On uniform in time propagation of chaos in metastable cases: the Curie-Weiss model

TL;DR

This paper investigates the metastable behavior of mean-field particle systems, specifically the Curie-Weiss model, demonstrating uniform in time propagation of chaos when conditioned on positive magnetization, despite multiple steady states.

Contribution

It provides the first analysis of uniform in time propagation of chaos in metastable regimes for the Curie-Weiss model, accounting for multiple steady states.

Findings

Uniform in time propagation of chaos established for the conditioned spin system.

Metastable behavior characterized by exponential exit times from basins of attraction.

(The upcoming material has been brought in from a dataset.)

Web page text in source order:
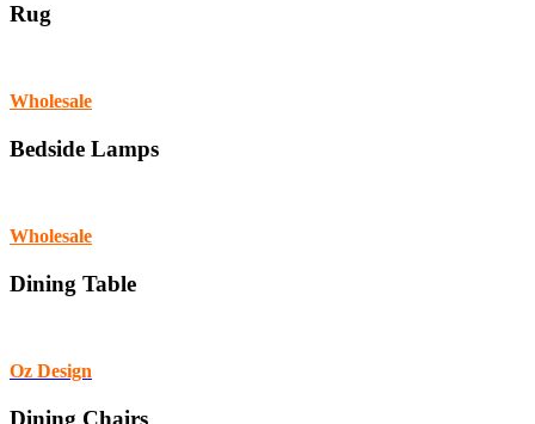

Quasi-stationary distributions approximate nonlinear steady states before exit.

Abstract

Many low temperature particle systems in mean-field interaction are ergodic with respect to a unique invariant measure, while their (non-linear) mean-field limit may possess several steady states. In particular, in such cases, propagation of chaos (i.e. the convergence of the particle system to its mean-field limit as n, the number of particles, goes to infinity) cannot hold uniformly in time since the long-time behaviors of the two processes are a priori incompatible. However, the particle system may be metastable, and the time needed to exit the basin of attraction of one of the steady states of its limit, and go to another, is exponentially (in n) long. Before this exit time, the particle system reaches a (quasi-)stationary distribution, which we expect to be a good approximation of the corresponding non-linear steady state. Our goal is to study the typical metastable behavior of the empirical measure of such mean-field systems, starting in this work with the Curie-Weiss model. We thus show uniform in time propagation of chaos of the spin system conditioned to keeping a positive magnetization.